Kodell R L, Matis J H
Biometrics. 1976 Jun;32(2):377-90.
A procedure is described for estimating the rate constants of a two-compartment stochastic model for which the covariance structure over time of the observations is known. The proposed estimation procedure, by incorporating the known (as a function of the parameters to be estimated) covariance structure of the observations, produces regular best asymptotically normal (RBAN) estimators for the parameters. In addition, the construction of approximate confidence intervals and regions for the parameters is made possible by identification of the asymptotic covariance matrix of the estimators. The explicit form of the inverse of the covariance matrix, which is required in the estimation procedure, is presented.

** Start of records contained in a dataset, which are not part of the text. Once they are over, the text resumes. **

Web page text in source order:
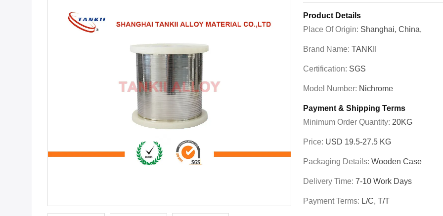
Product Details
Place Of Origin: Shanghai, China,
Brand Name: TANKII
Certification: SGS
Model Number: Nichrome
Payment & Shipping Terms
Minimum Order Quantity: 20KG
Price: USD 19.5-27.5 KG
Packaging Details: Wooden Case
Delivery Time: 7-10 Work Days
Payment Terms: L/C, T/T
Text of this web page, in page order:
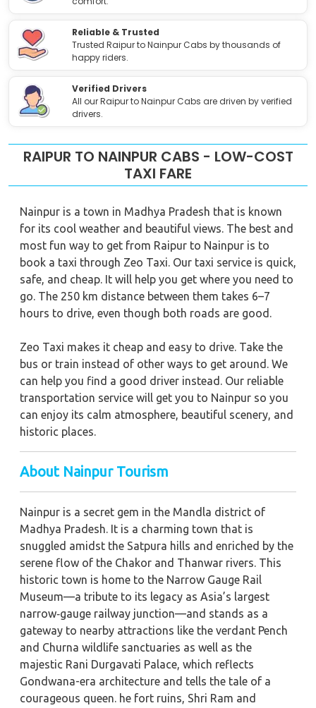
Reliable & Trusted
Trusted Raipur to Nainpur Cabs by thousands of
happy riders.
Verified Drivers
All our Raipur to Nainpur Cabs are driven by verified
drivers.
RAIPUR TO NAINPUR CABS - LOW-COST
TAXI FARE
Nainpur is a town in Madhya Pradesh that is known
for its cool weather and beautiful views. The best and
most fun way to get from Raipur to Nainpur is to
book a taxi through Zeo Taxi. Our taxi service is quick,
safe, and cheap. It will help you get where you need to
go. The 250 km distance between them takes 6–7
hours to drive, even though both roads are good.
Zeo Taxi makes it cheap and easy to drive. Take the
bus or train instead of other ways to get around. We
can help you find a good driver instead. Our reliable
transportation service will get you to Nainpur so you
can enjoy its calm atmosphere, beautiful scenery, and
historic places.
About Nainpur Tourism
Nainpur is a secret gem in the Mandla district of
Madhya Pradesh. It is a charming town that is
snuggled amidst the Satpura hills and enriched by the
serene flow of the Chakor and Thanwar rivers. This
historic town is home to the Narrow Gauge Rail
Museum—a tribute to its legacy as Asia’s largest
narrow‑gauge railway junction—and stands as a
gateway to nearby attractions like the verdant Pench
and Churna wildlife sanctuaries as well as the
majestic Rani Durgavati Palace, which reflects
Gondwana-era architecture and tells the tale of a
courageous queen. he fort ruins, Shri Ram and
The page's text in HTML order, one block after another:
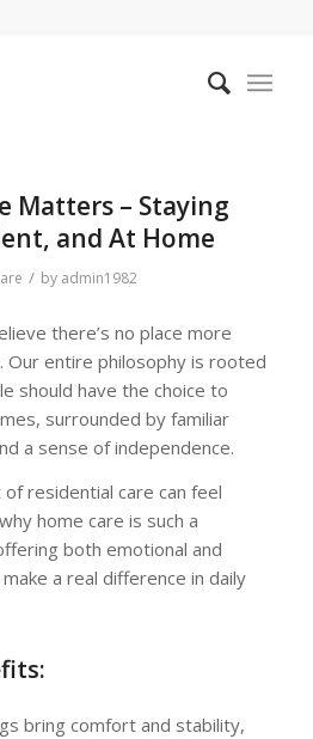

The procedure is illustrated by application to real as well as simulated data, and a comparison is made to the widely used nonlinear least squares procedure, which does not account for correlations over time.
本文描述了一种用于估计两室随机模型速率常数的方法,该模型观测值随时间的协方差结构是已知的。所提出的估计方法通过纳入观测值已知的(作为待估计参数的函数)协方差结构,产生了参数的正则最佳渐近正态(RBAN)估计量。此外,通过识别估计量的渐近协方差矩阵,可以构建参数的近似置信区间和区域。给出了估计过程中所需协方差矩阵逆的显式形式。通过应用于实际数据和模拟数据对该方法进行了说明,并与未考虑时间相关性的广泛使用的非线性最小二乘法进行了比较。